Mais peut-être aussi l’une des seules façons de découvrir comment l’auteur agit.
Pour Nina, un tel plan serait probablement insupportable.
Pour Karim, il pourrait sembler logique.
Et cette opposition entre père et fille pourrait devenir l’un des enjeux les plus émotionnels de la suite.
Le pire est peut-être que l’agresseur semble anticiper toutes leurs réactions
Chaque fois que la police pense comprendre quelque chose, un nouvel événement modifie la situation.
Elle cherche une cible.
Une autre tombe.
Elle pense protéger Karim.
Gabriel est touché.
Elle tente de comprendre le poison.
Une victime déclenche elle-même une catastrophe.
Cela donne l’impression que le criminel ne se contente pas de préparer ses attaques.
Il prépare aussi les réactions des policiers.
Et si c’est vrai, alors Nordine, Aurore, Martin et Karim ne sont peut-être pas en train de le poursuivre.
Ils avancent simplement dans le parcours qu’il a préparé pour eux.
Le 20 août pourrait marquer le véritable début du cauchemar
Sara avait donné l’alerte.
Gabriel confirme désormais qu’il existe un schéma.
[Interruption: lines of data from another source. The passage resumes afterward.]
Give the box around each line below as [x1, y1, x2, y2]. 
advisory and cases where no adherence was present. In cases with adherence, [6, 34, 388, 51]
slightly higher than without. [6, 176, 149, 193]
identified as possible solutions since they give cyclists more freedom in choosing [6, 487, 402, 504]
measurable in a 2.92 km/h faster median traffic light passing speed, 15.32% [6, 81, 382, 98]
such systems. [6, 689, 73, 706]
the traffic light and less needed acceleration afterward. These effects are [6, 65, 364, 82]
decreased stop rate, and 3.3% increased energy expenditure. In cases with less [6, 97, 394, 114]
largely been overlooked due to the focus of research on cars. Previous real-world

La police sait que quelqu’un s’en prend à des personnes selon une logique définie.
Elle sait qu’il utilise des substances capables de provoquer des hallucinations extrêmement dangereuses.
Et elle sait désormais que l’affaire peut provoquer des dégâts bien au-delà de l’empoisonnement lui-même.
Un cabinet en flammes suffit à le prouver.
Mais une chose manque toujours :
le visage de celui qui orchestre tout cela.
Et pendant que Gabriel lutte au milieu des flammes, une autre peur demeure
Karim est au commissariat.
Martin veut le garder près de lui.
Nina s’inquiète.
Tout le monde pense désormais connaître au moins une partie du danger.
Mais le mystérieux agresseur vient déjà de démontrer qu’il peut frapper exactement au moment où les policiers regardent ailleurs.
Alors la vraie question de l’épisode n’est peut-être pas seulement :
Gabriel va-t-il sortir indemne de l’incendie ?
Elle est beaucoup plus inquiétante :
si Gabriel était la victime que les policiers cherchaient… pourquoi Karim reste-t-il encore aussi clairement dans le viseur ?
Et si le prochain message arrive pendant que tout le commissariat se concentre sur les flammes, il pourrait être déjà trop tard pour comprendre que cette fois, le véritable piège ne visait peut-être pas Gabriel du tout.